BEGIN Records for this exercise
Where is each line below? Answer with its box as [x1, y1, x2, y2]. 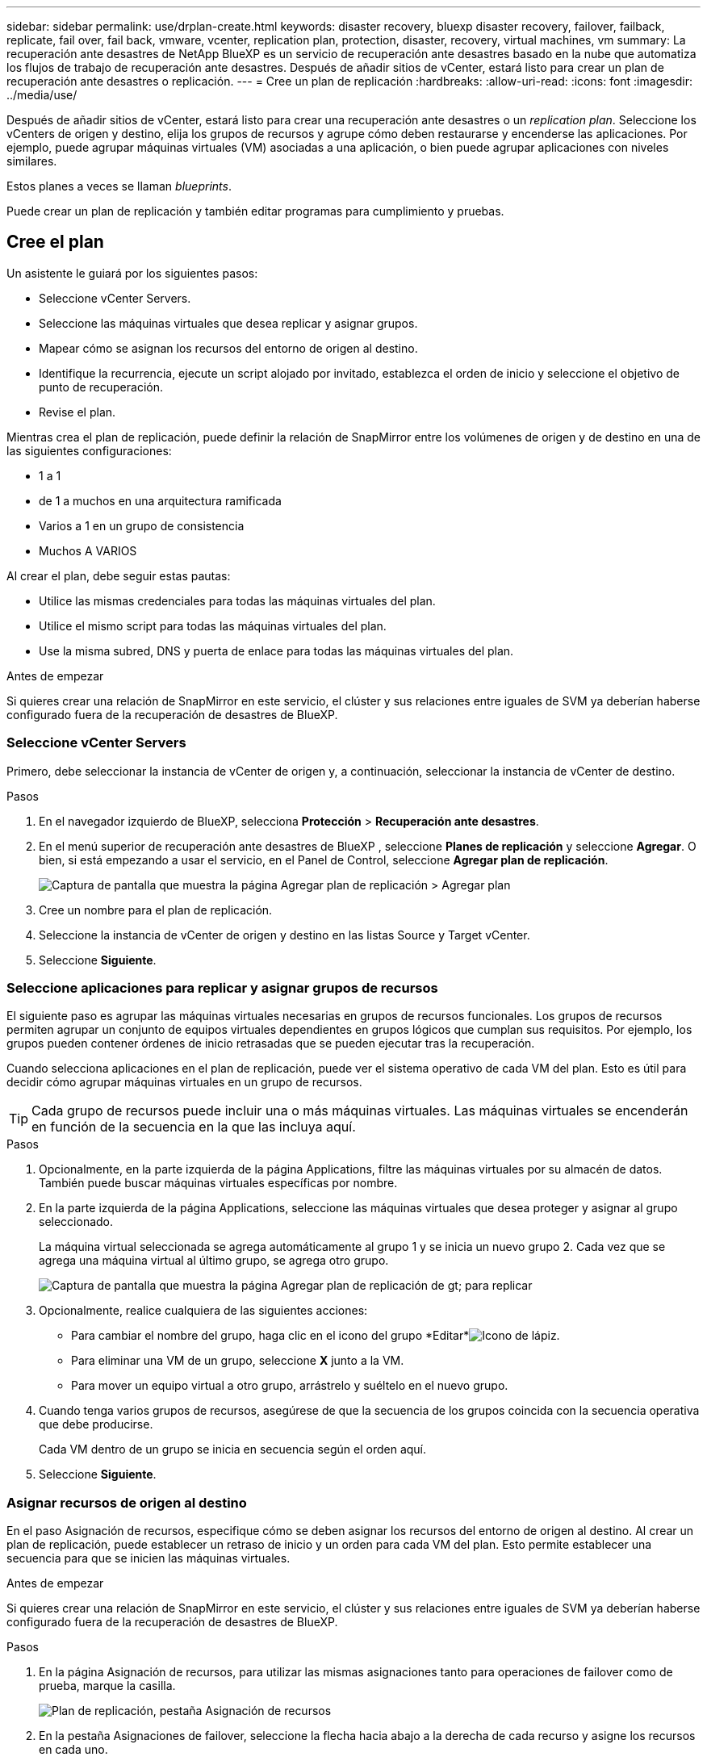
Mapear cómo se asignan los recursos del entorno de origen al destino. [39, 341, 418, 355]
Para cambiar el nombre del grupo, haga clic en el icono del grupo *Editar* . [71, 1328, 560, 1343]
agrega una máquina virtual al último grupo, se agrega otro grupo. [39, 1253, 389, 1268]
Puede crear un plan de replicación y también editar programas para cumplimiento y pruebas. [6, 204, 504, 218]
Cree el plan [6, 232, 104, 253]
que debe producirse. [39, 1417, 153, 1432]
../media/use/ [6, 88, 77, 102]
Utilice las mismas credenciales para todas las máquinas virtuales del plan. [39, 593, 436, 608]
END Records for this exercise
▶ _Task to carry out_
Nothing should appear in the answer except the lines from the first line of the data through the line holding "agrega una máquina", exactly as written, with pictures left out.

▶ _Exercise response_
Where is each line below? Answer with its box as [x1, y1, x2, y2]. 
Mapear cómo se asignan los recursos del entorno de origen al destino. [39, 341, 418, 355]
Para cambiar el nombre del grupo, haga clic en el icono del grupo *Editar* . [71, 1328, 560, 1343]
agrega una máquina virtual al último grupo, se agrega otro grupo. [39, 1253, 389, 1268]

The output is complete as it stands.